Non erano state cambiate invece le norme che consentono ai soggetti contribuenti di minori dimensioni di versare IVA e liquidazioni trimestralmente invece che mensilmente. La suddetta legge di stabilità 2012 ha permesso di pareggiare gli importi limite per eseguire anche le liquidazioni e versamenti dell’IVA con cadenza trimestrale.
La formulazione della norma era ambigua, ma ora il dubbio è stato chiarito: quando si parla di “limiti” il riferimento è al volume d’affari (sommatoria di beni e servizi prestati durante l’anno) e non al parametro cui questi valori debbono essere ricollegati in base agli articoli 57 e 85 del Tuir (DPR 917/1986).
Quindi: hanno diritto alle liquidazioni trimestrali dell’IVA coloro che nell’anno solare precedente abbiano realizzato volumi d’affari non superiori a 400.000 euro (per le aziende che prestano servizi o per chi esercita arti o professioni) e a 700.000 euro, per imprese che effettuano cessioni di beni.
Se i contribuenti trimestrali che rientrano nei parametri sopra enunciati evidenziano un saldo finale IVA a debito, sono tenuti a versare il conguaglio entro il 16 marzo dell’anno seguente (con maggiorazione dell’importo dell’1%), cioè entro lo stesso termine di pagamento delle somme che si devono versare in base alla dichiarazione annuale unificata. Se il saldo viene versato dopo il 16 marzo, la maggiorazione aumenta ulteriormente dello 0,40% per ciascun mese o frazione di mese.
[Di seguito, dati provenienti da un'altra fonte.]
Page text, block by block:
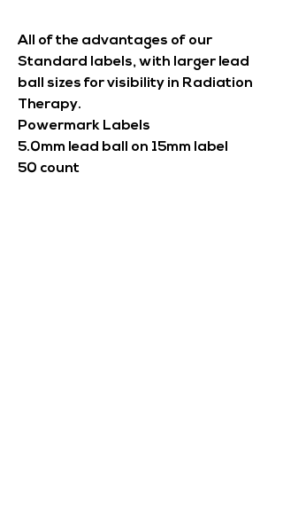
All of the advantages of our
Standard labels, with larger lead
ball sizes for visibility in Radiation
Therapy.
Powermark Labels
5.0mm lead ball on 15mm label
50 count
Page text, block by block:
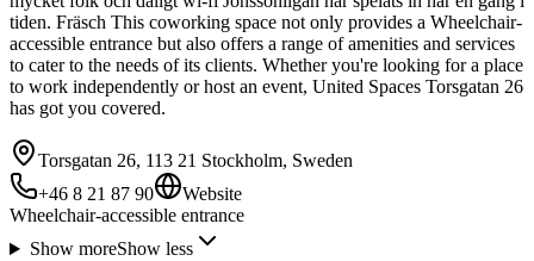
tiden. Fräsch This coworking space not only provides a Wheelchair-
accessible entrance but also offers a range of amenities and services
to cater to the needs of its clients. Whether you're looking for a place
to work independently or host an event, United Spaces Torsgatan 26
has got you covered.
Torsgatan 26, 113 21 Stockholm, Sweden
+46 8 21 87 90
Website
Wheelchair-accessible entrance
Show moreShow less
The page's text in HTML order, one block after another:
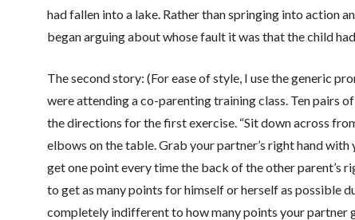
had fallen into a lake. Rather than springing into action
began arguing about whose fault it was that the child
The second story: (For ease of style, I use the generic
were attending a co-parenting training class. Ten pairs
the directions for the first exercise. “Sit down across
elbows on the table. Grab your partner’s right hand
get one point every time the back of the other parent’s
to get as many points for himself or herself as possible
completely indifferent to how many points your partner
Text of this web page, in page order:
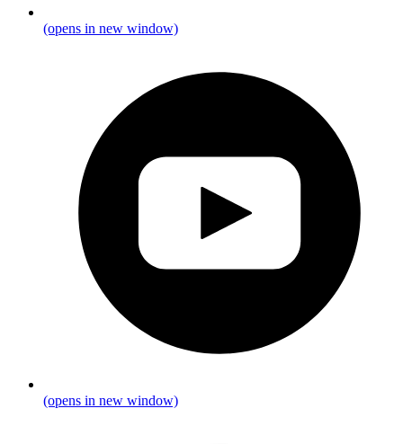
(opens in new window)
(opens in new window)
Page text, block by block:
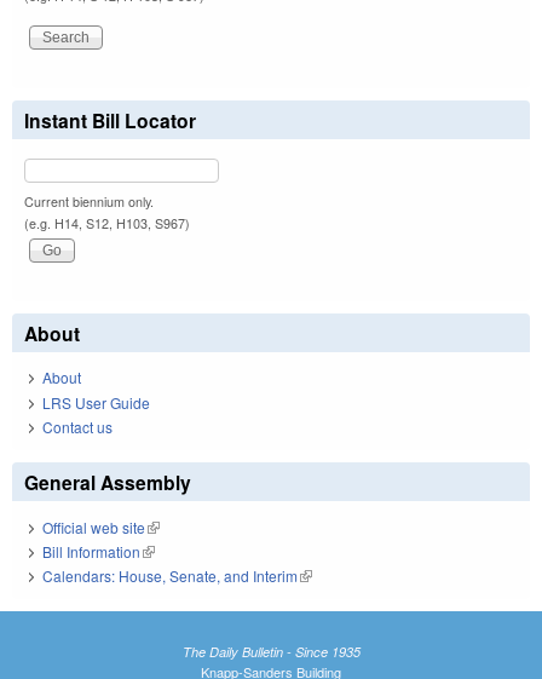
Instant Bill Locator
Current biennium only.
(e.g. H14, S12, H103, S967)
About
About
LRS User Guide
Contact us
General Assembly
Official web site(link is external)
Bill Information(link is external)
Calendars: House, Senate, and Interim(link is external)
The Daily Bulletin - Since 1935
Knapp-Sanders Building
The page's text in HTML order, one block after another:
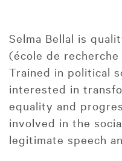
Selma Bellal is
(école de
Trained in political
interested in
equality and
involved in the
legitimate speech

Come si accede alla liquidazione trimestrale? Occorre barrare la casella al rigo VO2 della dichiarazione annuale. Se per l’anno di riferimento viene superato il limite consentito per la liquidazione trimestrale, si può continuare a usufruirne per tutto l’anno, ma la periodicità diventerà mensile dall’anno successivo.